Task prompt
Range to output from the entries below: the line containing "Where would you" through the line containing "demande les données". Set it down exactly, ends included, nothing else.

[Source data]
··········

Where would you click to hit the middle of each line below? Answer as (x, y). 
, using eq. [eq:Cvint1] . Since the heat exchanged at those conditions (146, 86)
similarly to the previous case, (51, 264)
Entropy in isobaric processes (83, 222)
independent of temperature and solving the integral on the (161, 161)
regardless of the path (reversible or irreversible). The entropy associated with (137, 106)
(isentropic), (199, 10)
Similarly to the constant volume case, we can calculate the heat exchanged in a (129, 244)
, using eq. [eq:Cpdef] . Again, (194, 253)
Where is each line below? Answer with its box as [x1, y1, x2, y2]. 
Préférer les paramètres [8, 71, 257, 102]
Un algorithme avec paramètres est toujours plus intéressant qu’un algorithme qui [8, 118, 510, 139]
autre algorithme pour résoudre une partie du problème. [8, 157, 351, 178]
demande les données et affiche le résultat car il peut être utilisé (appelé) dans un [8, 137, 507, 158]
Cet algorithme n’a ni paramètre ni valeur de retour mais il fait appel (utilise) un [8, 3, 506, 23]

··········

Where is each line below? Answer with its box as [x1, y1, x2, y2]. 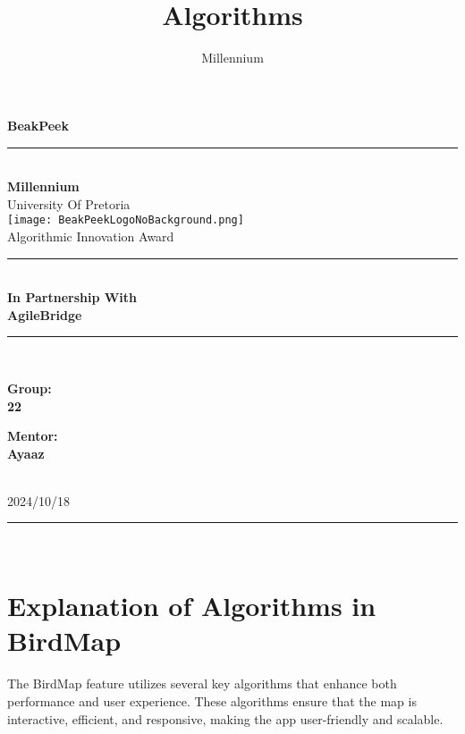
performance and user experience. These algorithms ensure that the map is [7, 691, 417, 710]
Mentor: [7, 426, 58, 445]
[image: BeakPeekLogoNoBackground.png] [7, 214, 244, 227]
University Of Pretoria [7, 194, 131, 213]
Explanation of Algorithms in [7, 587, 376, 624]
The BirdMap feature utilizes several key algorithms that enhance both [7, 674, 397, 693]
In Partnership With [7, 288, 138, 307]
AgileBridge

··········

Expected answer
Where would you click to hit the middle of each line below? Answer as (x, y). 
, using eq. [eq:Cvint1] . Since the heat exchanged at those conditions (146, 86)
similarly to the previous case, (51, 264)
Entropy in isobaric processes (83, 222)
independent of temperature and solving the integral on the (161, 161)
regardless of the path (reversible or irreversible). The entropy associated with (137, 106)
(isentropic), (199, 10)
Similarly to the constant volume case, we can calculate the heat exchanged in a (129, 244)
, using eq. [eq:Cpdef] . Again, (194, 253)
Where is each line below? Answer with its box as [x1, y1, x2, y2]. 
Préférer les paramètres [8, 71, 257, 102]
Un algorithme avec paramètres est toujours plus intéressant qu’un algorithme qui [8, 118, 510, 139]
autre algorithme pour résoudre une partie du problème. [8, 157, 351, 178]
demande les données et affiche le résultat car il peut être utilisé (appelé) dans un [8, 137, 507, 158]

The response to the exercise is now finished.